Художник тяжело вздохнул.
– Ее хотел купить купец Фомичёв, за большие деньги, но боюсь, сделка не состоится, – ответил он мрачно.
– Отчего же?!
– Все было прекрасно. Поначалу. Но как только он услышал про таинственные смерти, пошел на попятный. Мол, в этой картине явно нечистая сила, раз такие дела творятся… Хоть возьми да уничтожь ее!
– Не надо, – мягко возразила Александрина. – Может, все еще будет хорошо.
Распрощавшись с художником, супруги вышли на улицу; вид у Александрины был презадумчивый.
– Ну что? – поинтересовался Полежаев не без иронии. – Может быть, вы уже скажете мне, кто в этой истории главный злодей?

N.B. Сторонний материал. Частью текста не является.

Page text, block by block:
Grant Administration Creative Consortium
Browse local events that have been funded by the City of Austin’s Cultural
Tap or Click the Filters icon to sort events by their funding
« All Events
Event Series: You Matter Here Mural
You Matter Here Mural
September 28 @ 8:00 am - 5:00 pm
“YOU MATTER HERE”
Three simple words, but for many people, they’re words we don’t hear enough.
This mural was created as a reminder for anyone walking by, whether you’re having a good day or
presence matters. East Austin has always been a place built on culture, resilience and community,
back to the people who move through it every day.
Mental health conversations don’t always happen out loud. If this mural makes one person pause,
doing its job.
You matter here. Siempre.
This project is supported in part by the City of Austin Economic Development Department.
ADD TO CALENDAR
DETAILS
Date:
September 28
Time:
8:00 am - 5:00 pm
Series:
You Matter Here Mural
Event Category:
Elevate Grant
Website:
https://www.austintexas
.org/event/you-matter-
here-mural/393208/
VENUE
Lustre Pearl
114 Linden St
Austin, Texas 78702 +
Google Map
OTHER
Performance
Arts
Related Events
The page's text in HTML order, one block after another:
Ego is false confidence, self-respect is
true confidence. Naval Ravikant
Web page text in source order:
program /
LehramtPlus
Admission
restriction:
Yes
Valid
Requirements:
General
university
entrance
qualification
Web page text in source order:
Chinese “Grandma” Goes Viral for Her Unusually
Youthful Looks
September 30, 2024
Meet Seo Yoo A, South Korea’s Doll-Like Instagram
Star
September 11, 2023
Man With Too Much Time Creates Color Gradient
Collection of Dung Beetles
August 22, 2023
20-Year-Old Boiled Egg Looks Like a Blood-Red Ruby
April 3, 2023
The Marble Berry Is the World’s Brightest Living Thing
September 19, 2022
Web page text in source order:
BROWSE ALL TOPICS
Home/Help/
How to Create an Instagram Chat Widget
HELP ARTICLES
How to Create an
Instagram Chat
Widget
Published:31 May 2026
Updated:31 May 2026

– У меня нет доказательств, – пролепетала Александрина, – но мне кажется, я знаю… Только вы надо мной не смейтесь, ладно?
Утро следующего дня выдалось серым, моросящий дождь наводил уныние. Дело по мере продвижения вперед все больше запутывалось.
– И что же теперь? – растерянно спросил Кошечкин. – Ладно, смерть первых трех понятна… Но что с Сафоновой? И кто застрелил Ремизова?
– Будем опрашивать тех, кто остался в живых.
– Но о чем?!
– Обо всем. Надо понять, какие отношения связывали этих людей. Навестите знакомых Сафоновой: вдруг кто-нибудь что-то да расскажет. А я навещу Полину Осинкину.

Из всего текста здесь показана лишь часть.